The Apostle in church with the Pastor outside. The Apostle stretch out him hand and start say tongues, but this was no Abba babba tongues, is tongues we never hear yet. Outside, one of them scream and people run to the window to see the six of them scatter from him like ants. People say him was talking bout Jonah and Nineveh when all of a sudden him start bawl out, Jesus! Jesus! and start swing him hand like mad man. Me hear say him two eye go white and him start flap round like him blind. Then him knee buckle and him drop pon the road hard. We stay from up in the church and hear him head buck the road. Then him start shake-shake real hard and foam come out of him mouth. Then the foam turn to red. The Apostle stop speaking in tongue and the choir start to sing Bringing in the Shield We Shall Come Rejoicing. The Pastor still on the ground but him stop shake. Him white suit dirty. And him eye still white. Some of we couldn’t watch no more, cause we did glad, but we did sad too and that feel strange. Plus, we did fraid o God.

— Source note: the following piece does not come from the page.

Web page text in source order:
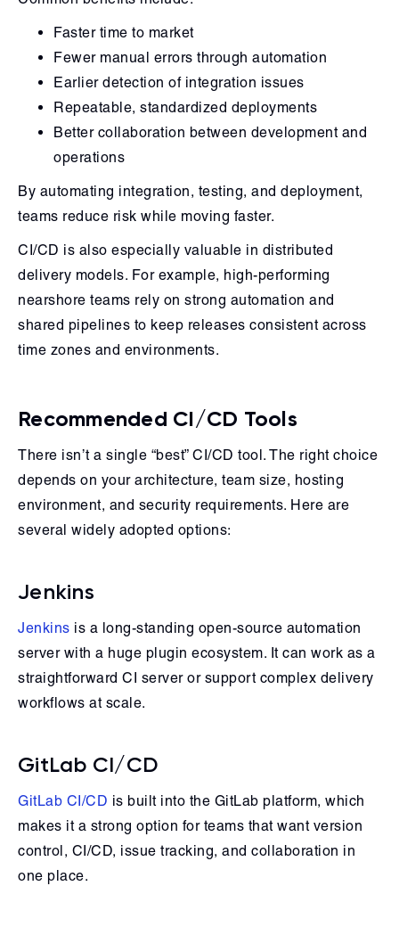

We see what happen to people who take him name make poppy show. But we shall come rejoicing bringing in the shield. Little later, Mrs. Fracas say she look back one last time and just catch her in the corner of her eye. Widow Greenfield grab Hector Bligh by him two hand and drag him away.
ROLLING CALF Part One
Three days after Sunday, she was found, etherized in the blackened river mud, body stiff with rigor mortis. On her back with her legs spread wide, she looked ready for sexual intercourse. She seemed to have drowned. A dead calf was nothing new to Gibbeah, or to Mrs. Fracas, who fainted at the sight. There was no sign of what contributed to the cow’s demise except one: Her head was upside down. And though there was mud all over her, there was none on the calf’s neck. No cut, no scar, no stitch either. Neck grew into upside-down head as if the animal were born that way. To Mrs. Fracas, who saw the calf first, and Clarence, who saw it after, the answer was immediate and obvious. This was the Devil’s work.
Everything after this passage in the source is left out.